Moving now to our updated guidance for 2022. Full year 2022 total revenue is now expected in the range of $1.44 billion to $1.46 billion, representing growth of 26.1% to 27.8% over 2021 total revenue of $1.142 billion. Our 2022 EBITDA is now expected in the range of $302 million to $310 million, representing growth of 35.4% to 39% compared to EBITDA of $223.1 million in 2021. Guidance is based on foreign exchange rates as of September 30th. This guidance assumes a full year 2022 effective tax rate of 16% to 17% and 33.7 million diluted weighted average shares outstanding for 2022. There are no additional share repurchases in our guidance. We forecast 2022 net income in the range of $232 million to $236 million, which includes $3.3 million of interest expense on our outstanding debt.
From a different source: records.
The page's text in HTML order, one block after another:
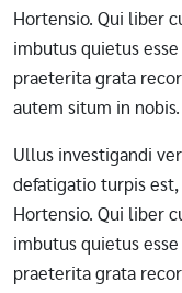
Hortensio. Qui liber
imbutus quietus
praeterita grata
autem situm in nobis.
Ullus investigandi
defatigatio turpis
Hortensio. Qui liber
imbutus quietus
praeterita grata
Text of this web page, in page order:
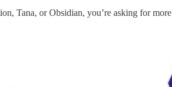
Tana, or Obsidian, you’re asking for more
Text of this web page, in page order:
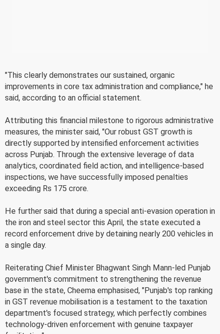
"This clearly demonstrates our sustained, organic
improvements in core tax administration and compliance," he
said, according to an official statement.
Attributing this financial milestone to rigorous administrative
measures, the minister said, "Our robust GST growth is
directly supported by intensified enforcement activities
across Punjab. Through the extensive leverage of data
analytics, coordinated field action, and intelligence-based
inspections, we have successfully imposed penalties
exceeding Rs 175 crore.
He further said that during a special anti-evasion operation in
the iron and steel sector this April, the state executed a
record enforcement drive by detaining nearly 200 vehicles in
a single day.
Reiterating Chief Minister Bhagwant Singh Mann-led Punjab
government's commitment to strengthening the revenue
base in the state, Cheema emphasised, "Punjab's top ranking
in GST revenue mobilisation is a testament to the taxation
department's focused strategy, which perfectly combines
technology-driven enforcement with genuine taxpayer
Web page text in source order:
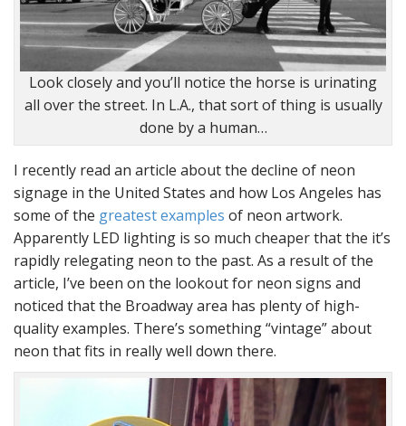
Look closely and you’ll notice the horse is urinating
all over the street. In L.A., that sort of thing is usually
done by a human…
I recently read an article about the decline of neon
signage in the United States and how Los Angeles has
some of the greatest examples of neon artwork.
Apparently LED lighting is so much cheaper that the it’s
rapidly relegating neon to the past. As a result of the
article, I’ve been on the lookout for neon signs and
noticed that the Broadway area has plenty of high-
quality examples. There’s something “vintage” about
neon that fits in really well down there.
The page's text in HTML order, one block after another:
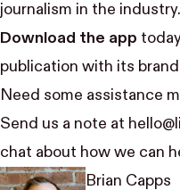
journalism in the industry.
Download the app
publication with its
Need some assistance
Send us a note at
chat about how we can
Brian Capps
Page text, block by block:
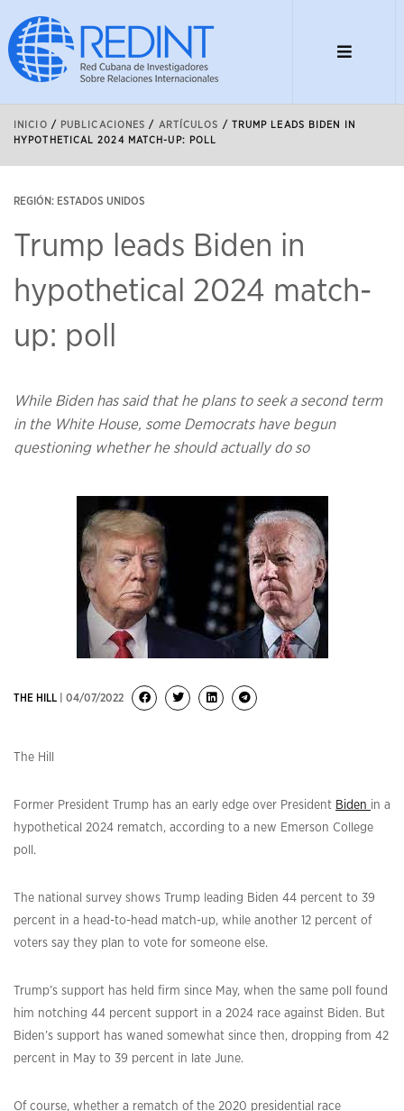
INICIO / PUBLICACIONES / ARTÍCULOS / TRUMP LEADS BIDEN IN
HYPOTHETICAL 2024 MATCH-UP: POLL
REGIÓN: ESTADOS UNIDOS
Trump leads Biden in
hypothetical 2024 match-
up: poll
While Biden has said that he plans to seek a second term
in the White House, some Democrats have begun
questioning whether he should actually do so
THE HILL | 04/07/2022
The Hill
Former President Trump has an early edge over President Biden in a
hypothetical 2024 rematch, according to a new Emerson College
poll.
The national survey shows Trump leading Biden 44 percent to 39
percent in a head-to-head match-up, while another 12 percent of
voters say they plan to vote for someone else.
Trump’s support has held firm since May, when the same poll found
him notching 44 percent support in a 2024 race against Biden. But
Biden’s support has waned somewhat since then, dropping from 42
percent in May to 39 percent in late June.
Of course, whether a rematch of the 2020 presidential race
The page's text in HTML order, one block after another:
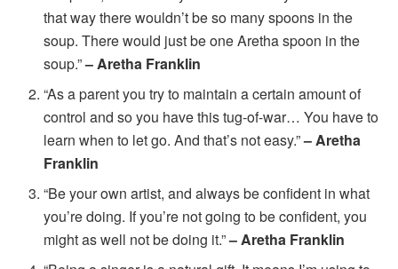
that way there wouldn’t be so many spoons in the
soup. There would just be one Aretha spoon in the
soup.”– Aretha Franklin
“As a parent you try to maintain a certain amount of
control and so you have this tug-of-war… You have to
learn when to let go. And that’s not easy.”– Aretha
Franklin
“Be your own artist, and always be confident in what
you’re doing. If you’re not going to be confident, you
might as well not be doing it.”– Aretha Franklin

Earnings per diluted share is now expected to be in the range of $6.88 to $7. As Jesse mentioned, we are providing initial 2023 guidance for revenue and EBITDA. For the full year 2023, we expect revenue in the range of $1.68 billion to $1.74 billion and EBITDA to be in the range of $325 million to $350 million. We plan to provide additional detailed full year 2023 guidance on our fourth quarter earnings call in February.

With that, I will turn the call back over to the operator so we can take your questions.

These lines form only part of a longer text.